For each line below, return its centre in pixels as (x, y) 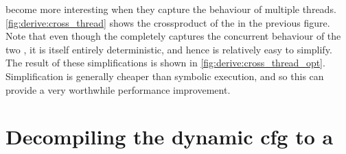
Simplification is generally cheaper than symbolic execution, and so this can (165, 76)
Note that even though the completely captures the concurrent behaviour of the (173, 36)
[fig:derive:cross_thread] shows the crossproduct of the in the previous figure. (168, 22)
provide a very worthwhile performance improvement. (118, 89)
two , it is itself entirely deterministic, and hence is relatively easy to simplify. (169, 49)
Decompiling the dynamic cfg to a (170, 137)
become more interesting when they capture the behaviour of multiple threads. (171, 9)
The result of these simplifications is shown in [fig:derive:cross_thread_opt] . (165, 63)
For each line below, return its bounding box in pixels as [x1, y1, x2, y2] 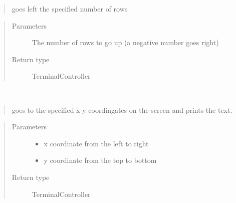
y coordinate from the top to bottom [44, 155, 157, 165]
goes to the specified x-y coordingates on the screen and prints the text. [12, 104, 232, 115]
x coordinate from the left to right [44, 138, 149, 148]
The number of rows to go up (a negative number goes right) [32, 37, 219, 48]
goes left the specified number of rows [12, 4, 128, 14]
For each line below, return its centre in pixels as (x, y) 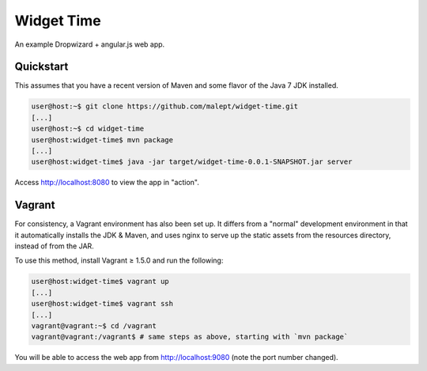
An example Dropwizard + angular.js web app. (90, 44)
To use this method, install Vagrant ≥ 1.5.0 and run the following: (119, 260)
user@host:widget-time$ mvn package (102, 140)
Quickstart (42, 67)
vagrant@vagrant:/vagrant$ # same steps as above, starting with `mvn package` (190, 337)
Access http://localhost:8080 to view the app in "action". (107, 183)
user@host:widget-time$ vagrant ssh (102, 304)
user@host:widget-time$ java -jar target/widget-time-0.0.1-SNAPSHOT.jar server (192, 162)
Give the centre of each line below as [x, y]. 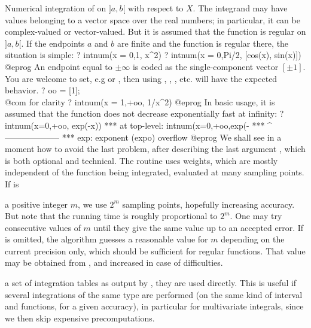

● TASK DETAILS:
Transcribe, word for word, only the material from its opening line through the line containing "provide a very", both ends included, and omit the pictures.

● SOLUTION:
For each line below, return its centre in pixels as (x, y) 
Simplification is generally cheaper than symbolic execution, and so this can (165, 76)
Note that even though the completely captures the concurrent behaviour of the (173, 36)
[fig:derive:cross_thread] shows the crossproduct of the in the previous figure. (168, 22)
provide a very worthwhile performance improvement. (118, 89)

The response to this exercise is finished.